Make an exact copy of the entries below and leave any picture out of it.

_Task input_:

★ ★ ★ ★ ★ ★ ★

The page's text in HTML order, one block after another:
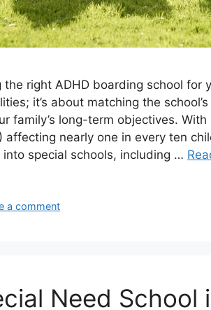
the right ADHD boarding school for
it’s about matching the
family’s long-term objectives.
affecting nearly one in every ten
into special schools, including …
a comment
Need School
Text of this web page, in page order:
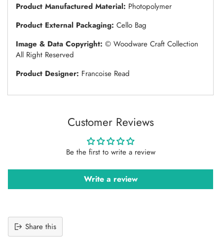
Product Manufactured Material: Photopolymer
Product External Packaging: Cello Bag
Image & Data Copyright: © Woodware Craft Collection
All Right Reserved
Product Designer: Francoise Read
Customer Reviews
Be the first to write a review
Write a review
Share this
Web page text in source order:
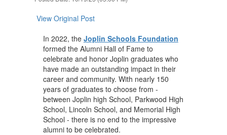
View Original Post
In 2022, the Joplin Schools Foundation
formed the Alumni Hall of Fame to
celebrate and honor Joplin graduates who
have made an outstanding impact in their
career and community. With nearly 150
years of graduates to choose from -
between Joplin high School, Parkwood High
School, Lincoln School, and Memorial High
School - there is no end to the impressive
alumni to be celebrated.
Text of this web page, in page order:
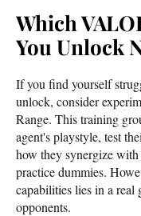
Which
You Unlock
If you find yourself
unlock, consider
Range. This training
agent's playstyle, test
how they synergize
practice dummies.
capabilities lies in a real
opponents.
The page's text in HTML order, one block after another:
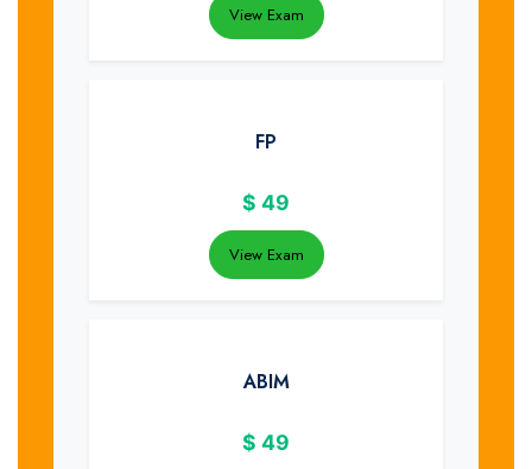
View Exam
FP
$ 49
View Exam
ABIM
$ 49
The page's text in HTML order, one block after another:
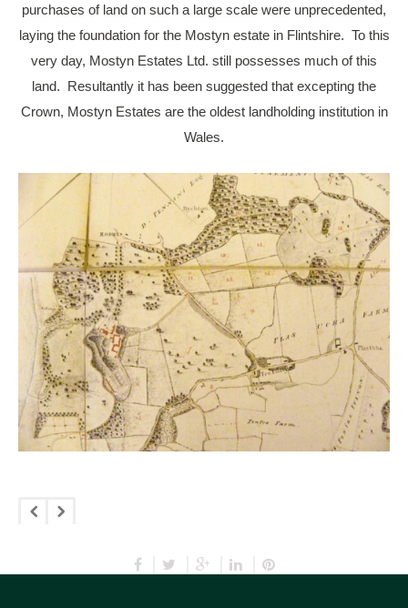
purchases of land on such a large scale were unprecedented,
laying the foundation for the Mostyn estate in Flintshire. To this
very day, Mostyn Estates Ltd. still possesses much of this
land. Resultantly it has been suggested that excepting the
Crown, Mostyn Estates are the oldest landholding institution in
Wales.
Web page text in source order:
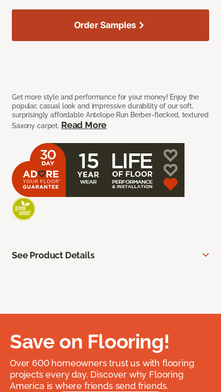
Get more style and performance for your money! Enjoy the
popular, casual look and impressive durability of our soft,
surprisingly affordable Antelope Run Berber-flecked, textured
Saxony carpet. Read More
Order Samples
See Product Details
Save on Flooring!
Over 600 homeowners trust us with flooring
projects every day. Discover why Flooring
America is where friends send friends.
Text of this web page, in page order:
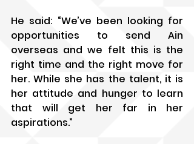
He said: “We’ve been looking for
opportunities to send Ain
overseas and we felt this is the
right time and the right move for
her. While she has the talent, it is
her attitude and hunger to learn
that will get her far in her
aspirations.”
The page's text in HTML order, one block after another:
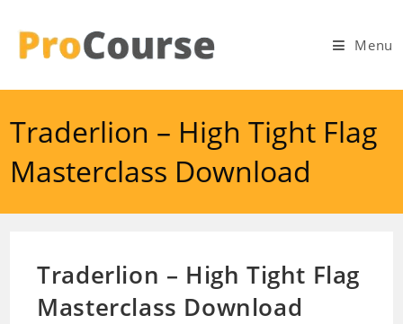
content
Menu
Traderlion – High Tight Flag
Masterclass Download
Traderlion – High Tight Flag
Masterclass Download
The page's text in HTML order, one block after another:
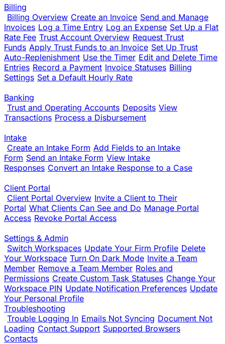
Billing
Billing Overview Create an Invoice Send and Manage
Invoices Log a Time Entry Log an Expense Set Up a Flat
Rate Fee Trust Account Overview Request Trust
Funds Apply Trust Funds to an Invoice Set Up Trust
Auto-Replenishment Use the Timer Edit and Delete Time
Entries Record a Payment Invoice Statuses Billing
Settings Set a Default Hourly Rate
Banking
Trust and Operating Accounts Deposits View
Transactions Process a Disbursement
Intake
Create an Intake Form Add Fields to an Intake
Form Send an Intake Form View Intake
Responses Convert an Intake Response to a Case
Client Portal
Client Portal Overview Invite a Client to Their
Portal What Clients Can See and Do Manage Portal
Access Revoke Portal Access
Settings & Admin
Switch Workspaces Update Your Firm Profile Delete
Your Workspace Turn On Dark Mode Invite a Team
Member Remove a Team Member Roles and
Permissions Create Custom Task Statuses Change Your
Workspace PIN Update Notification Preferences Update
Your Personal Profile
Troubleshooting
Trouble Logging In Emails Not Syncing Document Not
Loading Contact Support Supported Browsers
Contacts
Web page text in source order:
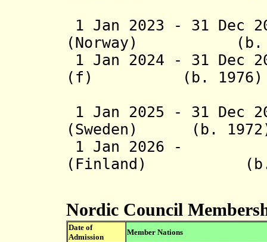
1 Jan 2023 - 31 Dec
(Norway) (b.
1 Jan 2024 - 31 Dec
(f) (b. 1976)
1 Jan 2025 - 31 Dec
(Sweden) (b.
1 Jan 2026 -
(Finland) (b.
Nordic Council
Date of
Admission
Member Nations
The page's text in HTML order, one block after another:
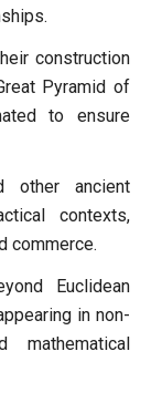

★ ★ ★ ★ ★ ★ ★

_Answer section_:
The page's text in HTML order, one block after another:
the right ADHD boarding school for
it’s about matching the
family’s long-term objectives.
affecting nearly one in every ten
into special schools, including …
a comment
Need School
Text of this web page, in page order:
Product Manufactured Material: Photopolymer
Product External Packaging: Cello Bag
Image & Data Copyright: © Woodware Craft Collection
All Right Reserved
Product Designer: Francoise Read
Customer Reviews
Be the first to write a review
Write a review
Share this
Web page text in source order:
View Original Post
In 2022, the Joplin Schools Foundation
formed the Alumni Hall of Fame to
celebrate and honor Joplin graduates who
have made an outstanding impact in their
career and community. With nearly 150
years of graduates to choose from -
between Joplin high School, Parkwood High
School, Lincoln School, and Memorial High
School - there is no end to the impressive
alumni to be celebrated.
Text of this web page, in page order:
Which
You Unlock
If you find yourself
unlock, consider
Range. This training
agent's playstyle, test
how they synergize
practice dummies.
capabilities lies in a real
opponents.
The page's text in HTML order, one block after another:
View Exam
FP
$ 49
View Exam
ABIM
$ 49
The page's text in HTML order, one block after another:
purchases of land on such a large scale were unprecedented,
laying the foundation for the Mostyn estate in Flintshire. To this
very day, Mostyn Estates Ltd. still possesses much of this
land. Resultantly it has been suggested that excepting the
Crown, Mostyn Estates are the oldest landholding institution in
Wales.
Web page text in source order:
Get more style and performance for your money! Enjoy the
popular, casual look and impressive durability of our soft,
surprisingly affordable Antelope Run Berber-flecked, textured
Saxony carpet. Read More
Order Samples
See Product Details
Save on Flooring!
Over 600 homeowners trust us with flooring
projects every day. Discover why Flooring
America is where friends send friends.
Text of this web page, in page order:
He said: “We’ve been looking for
opportunities to send Ain
overseas and we felt this is the
right time and the right move for
her. While she has the talent, it is
her attitude and hunger to learn
that will get her far in her
aspirations.”
The page's text in HTML order, one block after another:
content
Menu
Traderlion – High Tight Flag
Masterclass Download
Traderlion – High Tight Flag
Masterclass Download
The page's text in HTML order, one block after another:
Billing
Billing Overview Create an Invoice Send and Manage
Invoices Log a Time Entry Log an Expense Set Up a Flat
Rate Fee Trust Account Overview Request Trust
Funds Apply Trust Funds to an Invoice Set Up Trust
Auto-Replenishment Use the Timer Edit and Delete Time
Entries Record a Payment Invoice Statuses Billing
Settings Set a Default Hourly Rate
Banking
Trust and Operating Accounts Deposits View
Transactions Process a Disbursement
Intake
Create an Intake Form Add Fields to an Intake
Form Send an Intake Form View Intake
Responses Convert an Intake Response to a Case
Client Portal
Client Portal Overview Invite a Client to Their
Portal What Clients Can See and Do Manage Portal
Access Revoke Portal Access
Settings & Admin
Switch Workspaces Update Your Firm Profile Delete
Your Workspace Turn On Dark Mode Invite a Team
Member Remove a Team Member Roles and
Permissions Create Custom Task Statuses Change Your
Workspace PIN Update Notification Preferences Update
Your Personal Profile
Troubleshooting
Trouble Logging In Emails Not Syncing Document Not
Loading Contact Support Supported Browsers
Contacts
Web page text in source order:
1 Jan 2023 - 31 Dec
(Norway) (b.
1 Jan 2024 - 31 Dec
(f) (b. 1976)
1 Jan 2025 - 31 Dec
(Sweden) (b.
1 Jan 2026 -
(Finland) (b.
Nordic Council
Date of
Admission
Member Nations
The page's text in HTML order, one block after another:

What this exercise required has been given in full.